На второй половине жила Стадницкая, старая дева, тоже учительница. Возраста она была неопределенного, но их с Петро сближало тяготение к старости. Две развалины, просто созданные друг для друга.
Стадницкая носила узкие юбки и мужские рубашки с галстуком. Каблуки стучали по школьному двору, вымощенному кирпичом. Губы накрашены так, чтобы рот казался меньше. Всегда аккуратно причесана — закрученные бубликами косы. Преподавала Стадницкая польский и пение — в теплые дни ее слабый писклявый голос долетал из открытых окон школы:
Солнце свободы ласкает лазурные волны,В даль перед нами распахнуто море просторно.[8]
Звуки тоскливо неслись по деревне. Я никогда не видела моря — и ничего, живу. Понятия не имею про лазурь. Море знаю только по этой песне да из телевизора.

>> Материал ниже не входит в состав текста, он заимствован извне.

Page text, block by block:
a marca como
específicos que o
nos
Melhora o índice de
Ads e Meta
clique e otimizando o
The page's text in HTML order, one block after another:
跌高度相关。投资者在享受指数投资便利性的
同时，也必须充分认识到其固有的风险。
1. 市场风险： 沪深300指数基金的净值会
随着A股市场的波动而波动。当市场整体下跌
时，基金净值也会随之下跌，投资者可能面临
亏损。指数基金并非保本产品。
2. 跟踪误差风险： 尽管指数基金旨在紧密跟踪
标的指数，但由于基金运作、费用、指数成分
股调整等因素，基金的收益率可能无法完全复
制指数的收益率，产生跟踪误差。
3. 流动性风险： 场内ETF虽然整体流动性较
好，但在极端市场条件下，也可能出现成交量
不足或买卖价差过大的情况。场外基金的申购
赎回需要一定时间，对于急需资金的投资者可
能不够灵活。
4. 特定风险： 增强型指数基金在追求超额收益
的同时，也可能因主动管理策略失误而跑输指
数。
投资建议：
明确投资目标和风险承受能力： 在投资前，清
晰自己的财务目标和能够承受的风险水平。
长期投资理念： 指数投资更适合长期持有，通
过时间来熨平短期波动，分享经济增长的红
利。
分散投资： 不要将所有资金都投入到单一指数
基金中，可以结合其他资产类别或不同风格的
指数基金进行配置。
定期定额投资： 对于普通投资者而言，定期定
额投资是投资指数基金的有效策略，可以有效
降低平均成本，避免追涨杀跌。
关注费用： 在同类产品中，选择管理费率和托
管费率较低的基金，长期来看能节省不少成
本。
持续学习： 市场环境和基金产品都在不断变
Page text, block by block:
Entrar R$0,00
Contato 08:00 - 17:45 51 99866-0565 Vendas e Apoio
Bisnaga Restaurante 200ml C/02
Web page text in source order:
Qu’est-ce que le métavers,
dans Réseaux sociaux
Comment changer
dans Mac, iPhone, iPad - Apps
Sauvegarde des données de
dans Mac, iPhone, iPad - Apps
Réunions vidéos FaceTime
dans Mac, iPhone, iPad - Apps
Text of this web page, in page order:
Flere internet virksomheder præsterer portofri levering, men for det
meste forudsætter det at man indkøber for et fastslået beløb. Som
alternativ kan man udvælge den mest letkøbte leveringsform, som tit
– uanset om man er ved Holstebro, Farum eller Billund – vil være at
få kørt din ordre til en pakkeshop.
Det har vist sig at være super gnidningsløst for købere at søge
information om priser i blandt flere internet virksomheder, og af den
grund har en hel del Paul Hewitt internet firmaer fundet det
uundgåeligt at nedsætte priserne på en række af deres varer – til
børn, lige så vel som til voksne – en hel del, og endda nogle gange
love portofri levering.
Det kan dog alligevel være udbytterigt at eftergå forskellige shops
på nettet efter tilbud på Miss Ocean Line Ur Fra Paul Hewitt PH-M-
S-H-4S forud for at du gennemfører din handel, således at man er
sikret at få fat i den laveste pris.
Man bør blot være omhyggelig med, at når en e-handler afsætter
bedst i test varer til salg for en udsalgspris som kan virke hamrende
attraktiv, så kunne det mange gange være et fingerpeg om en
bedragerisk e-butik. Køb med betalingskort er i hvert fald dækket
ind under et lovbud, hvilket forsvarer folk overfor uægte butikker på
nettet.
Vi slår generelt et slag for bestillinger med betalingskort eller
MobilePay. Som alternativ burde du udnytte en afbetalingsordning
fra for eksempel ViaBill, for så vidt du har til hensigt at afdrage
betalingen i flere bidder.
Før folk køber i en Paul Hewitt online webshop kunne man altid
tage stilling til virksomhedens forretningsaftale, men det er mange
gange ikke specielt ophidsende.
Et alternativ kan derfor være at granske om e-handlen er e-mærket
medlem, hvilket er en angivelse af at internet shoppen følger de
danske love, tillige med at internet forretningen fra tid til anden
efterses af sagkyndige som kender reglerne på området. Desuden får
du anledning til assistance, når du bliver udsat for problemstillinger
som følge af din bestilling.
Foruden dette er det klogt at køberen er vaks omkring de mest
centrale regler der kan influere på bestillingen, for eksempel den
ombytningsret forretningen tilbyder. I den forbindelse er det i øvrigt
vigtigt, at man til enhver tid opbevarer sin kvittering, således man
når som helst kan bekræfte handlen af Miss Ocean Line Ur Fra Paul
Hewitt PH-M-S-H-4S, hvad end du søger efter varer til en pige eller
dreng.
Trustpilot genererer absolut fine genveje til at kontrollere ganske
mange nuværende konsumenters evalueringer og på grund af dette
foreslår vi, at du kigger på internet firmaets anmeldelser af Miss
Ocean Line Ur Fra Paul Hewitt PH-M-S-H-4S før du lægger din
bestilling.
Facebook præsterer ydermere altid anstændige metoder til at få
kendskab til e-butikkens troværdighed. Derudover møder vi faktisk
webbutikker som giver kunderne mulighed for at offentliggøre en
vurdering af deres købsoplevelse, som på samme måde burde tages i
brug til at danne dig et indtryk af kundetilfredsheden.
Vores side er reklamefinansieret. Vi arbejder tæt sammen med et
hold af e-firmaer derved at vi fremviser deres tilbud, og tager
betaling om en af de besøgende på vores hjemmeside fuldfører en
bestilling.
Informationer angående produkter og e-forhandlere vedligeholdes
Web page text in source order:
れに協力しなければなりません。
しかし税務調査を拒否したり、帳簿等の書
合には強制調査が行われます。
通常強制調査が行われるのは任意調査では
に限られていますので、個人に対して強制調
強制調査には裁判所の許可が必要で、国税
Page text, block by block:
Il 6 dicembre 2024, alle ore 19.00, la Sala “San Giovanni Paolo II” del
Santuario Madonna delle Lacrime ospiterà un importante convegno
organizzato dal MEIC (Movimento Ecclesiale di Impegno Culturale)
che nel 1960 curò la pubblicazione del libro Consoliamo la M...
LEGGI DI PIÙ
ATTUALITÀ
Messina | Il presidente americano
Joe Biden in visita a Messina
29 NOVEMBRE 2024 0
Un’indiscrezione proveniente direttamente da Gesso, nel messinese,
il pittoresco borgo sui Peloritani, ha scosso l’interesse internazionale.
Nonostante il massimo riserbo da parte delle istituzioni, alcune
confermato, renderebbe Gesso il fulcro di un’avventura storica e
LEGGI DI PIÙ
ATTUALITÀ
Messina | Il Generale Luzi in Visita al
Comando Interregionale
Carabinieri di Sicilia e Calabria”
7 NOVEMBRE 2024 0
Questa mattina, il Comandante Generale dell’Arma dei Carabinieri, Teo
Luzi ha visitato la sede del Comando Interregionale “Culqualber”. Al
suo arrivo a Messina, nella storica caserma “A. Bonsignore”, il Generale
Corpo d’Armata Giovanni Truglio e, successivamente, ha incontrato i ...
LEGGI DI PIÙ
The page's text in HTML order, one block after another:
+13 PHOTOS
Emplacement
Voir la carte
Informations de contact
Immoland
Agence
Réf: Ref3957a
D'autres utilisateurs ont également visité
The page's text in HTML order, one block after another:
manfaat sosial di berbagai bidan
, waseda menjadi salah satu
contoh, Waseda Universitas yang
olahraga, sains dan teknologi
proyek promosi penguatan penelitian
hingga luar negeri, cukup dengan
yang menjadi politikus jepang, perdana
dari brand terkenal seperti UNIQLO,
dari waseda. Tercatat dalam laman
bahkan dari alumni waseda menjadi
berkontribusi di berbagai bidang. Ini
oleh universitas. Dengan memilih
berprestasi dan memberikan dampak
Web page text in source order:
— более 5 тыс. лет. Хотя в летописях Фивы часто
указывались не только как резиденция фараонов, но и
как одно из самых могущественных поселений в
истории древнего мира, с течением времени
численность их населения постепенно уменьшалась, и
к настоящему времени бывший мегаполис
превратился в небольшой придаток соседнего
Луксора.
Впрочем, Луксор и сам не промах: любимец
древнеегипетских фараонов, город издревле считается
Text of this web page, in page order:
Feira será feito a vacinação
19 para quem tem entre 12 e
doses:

Я останавливаюсь перед зеркалом и пощипываю себя за щеки, чтобы прилила кровь. Хочу вспомнить, какой я была на первом свидании, когда мы с Петро поехали в городок — после того как тетка Маринка дала за меня согласие. Итак, темные волосы, стянутые на затылке в узел, темные брови и смуглое лицо. Цыганиха. Грудь — всегда слишком маленькая, уже потом, здесь, во времена Карабиновича, я подкладывала в лифчик вату. Тонкая талия, а под ней плоский живот и тяжеловатые бедра, здоровые, налитые. Что с ними стало теперь? Поднимаю юбку и вижу обтянутые кожей кости. Тонкие бабки — помню, Петро они всегда нравились, и он не позволял покупать туфли с перепонкой. Говорил, в них щиколотки кажутся толще. И между ногами у меня было совсем иначе — губы полные, набухшие, сочные. Теперь, подмываясь, я ощущаю пальцами неприятно тонкую кожу и сразу под ней какие-то таинственные внутренние кости. Я и не подозревала, что у меня там кости. Вот оно, старение: живая упругая ткань затвердевает, человек застывает изнутри. Теперь это обычная дырочка, чтобы пописать, не более. И ступни — чужие, даже и не скажешь, мужские или женские. Со временем вся эта суета вокруг пола затихает. Старые женщины и старые мужчины похожи.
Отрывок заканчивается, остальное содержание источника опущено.